# Solar cycle dependence of quiet-time magnetospheric currents and a model of their near-Earth magnetic fields

- First Online:

- Received:
- Revised:
- Accepted:

## Abstract

Satellite measurements from high-resolution magnetic field mapping missions over almost a complete solar cycle have been used to investigate the variability of major magnetospheric currents during quiet times. As judged from near-Earth magnetic field observations, the magnetotail current system exhibits no long-term trend. Activity-dependent enhancements decay within hours. A suitable quantity to parameterize the temporal variation is the merging electric field, delayed by 60 minutes with respect to its value at the bow shock. Conversely, the ring current strength shows pronounced solar cycle dependences. We show for the first time that a solar cycle dependent bias has to be added to *D*_{ST} to represent the actual ring current strength. It ranges from −15 nT at solar maximum to zero at solar minimum. The scaled solar flux index, *F*_{10.7}, delayed by 20 months, is found to be a suitable proxy for predicting the bias. This empirical result reflects no physical relation between *F*_{10.7} and ring current bias.
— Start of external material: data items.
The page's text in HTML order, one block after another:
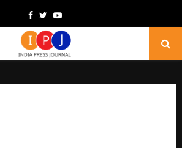
Facebook
TwitterYoutube
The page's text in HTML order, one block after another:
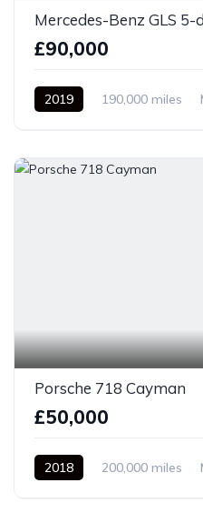
Mercedes-Benz GLS 5-
£90,000
2019 190,000 miles
Porsche 718 Cayman
£50,000
2018 200,000 miles
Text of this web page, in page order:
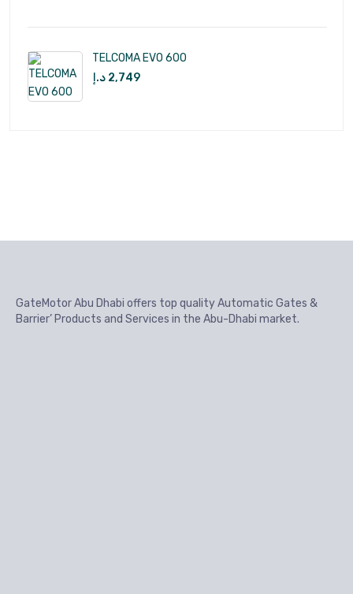
TELCOMA EVO 600
2,749 د.إ
GateMotor Abu Dhabi offers top quality Automatic Gates &
Barrier’ Products and Services in the Abu-Dhabi market.
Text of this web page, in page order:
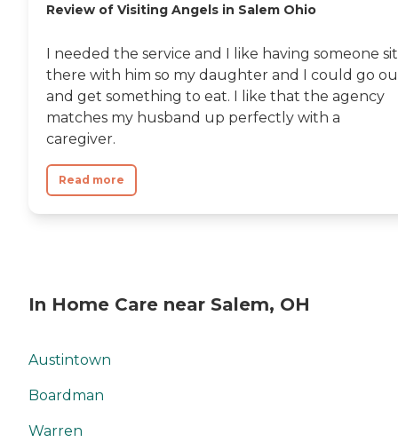
Review of Visiting Angels in Salem Ohio
I needed the service and I like having someone sit
there with him so my daughter and I could go
and get something to eat. I like that the agency
matches my husband up perfectly with a
caregiver.
Read more
In Home Care near Salem, OH
Austintown
Boardman
Warren
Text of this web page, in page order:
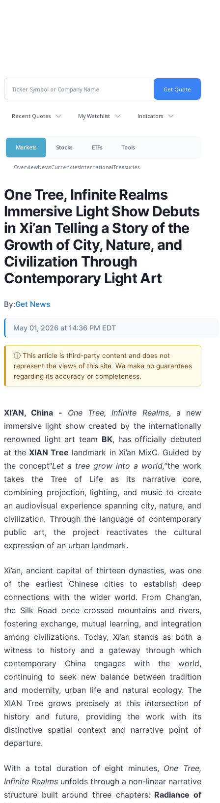
Recent Quotes My Watchlist Indicators
Markets Stocks ETFs Tools
OverviewNewsCurrenciesInternationalTreasuries
One Tree, Infinite Realms
Immersive Light Show Debuts
in Xi’an Telling a Story of the
Growth of City, Nature, and
Civilization Through
Contemporary Light Art
By:Get News
May 01, 2026 at 14:36 PM EDT
ⓘ This article is third-party content and does not
represent the views of this site. We make no guarantees
regarding its accuracy or completeness.
XI’AN, China - One Tree, Infinite Realms, a new
immersive light show created by the internationally
renowned light art team BK, has officially debuted
at theXIAN Tree landmark in Xi’an MixC. Guided by
the concept“Let a tree grow into a world,”the work
takes the Tree of Life as its narrative core,
combining projection, lighting, and music to create
an audiovisual experience spanning city, nature, and
civilization. Through the language of contemporary
public art, the project reactivates the cultural
expression of an urban landmark.
Xi’an, ancient capital of thirteen dynasties, was one
of the earliest Chinese cities to establish deep
connections with the wider world. From Chang’an,
the Silk Road once crossed mountains and rivers,
fostering exchange, mutual learning, and integration
among civilizations. Today, Xi’an stands as both a
witness to history and a gateway through which
contemporary China engages with the world,
continuing to seek new balance between tradition
and modernity, urban life and natural ecology. The
XIAN Tree grows precisely at this intersection of
history and future, providing the work with its
distinctive spatial context and narrative point of
departure.
With a total duration of eight minutes, One Tree,
Infinite Realms unfolds through a non-linear narrative
structure built around three chapters: Radiance of
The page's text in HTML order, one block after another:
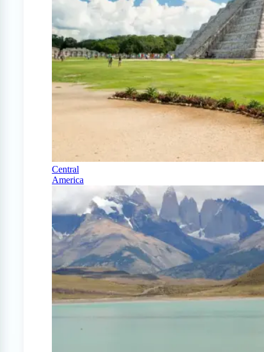
Central
America
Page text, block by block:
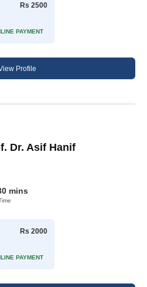
Rs 2500
PAYMENT
Profile
Dr. Asif Hanif
mins
Rs 2000
PAYMENT
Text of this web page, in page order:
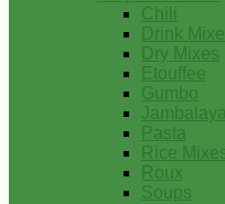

A spherical harmonic model valid at Earth’s surface is presented that reflects the quiet-time magnetospheric fields.

### Key words

Geomagnetism magnetic field modelling magnetospheric fields magnetospheric currents## 1. Introduction

For high-resolution geomagnetic field modeling from data of low-Earth orbiting satellites, uncertainties in characterizing contributions from ionospheric and magnetospheric currents can be regarded as the prime limiting factor for the achievable accuracy. For satellites, the ionospheric currents generally represent internal sources. Large-scale magneto-spheric currents flow on the magnetopause. They include the Chapman-Ferraro (CF) currents on the sunward side, and they are part of the magnetotail current system on the night side (e.g., Hughes, 1995). Furthermore a magneto-spheric ring current circles the Earth, aligned with the geomagnetic equatorial plane. Large-scale field-aligned currents connect the various magnetospheric currents with the high-latitude ionosphere (e.g., McPherron, 1995).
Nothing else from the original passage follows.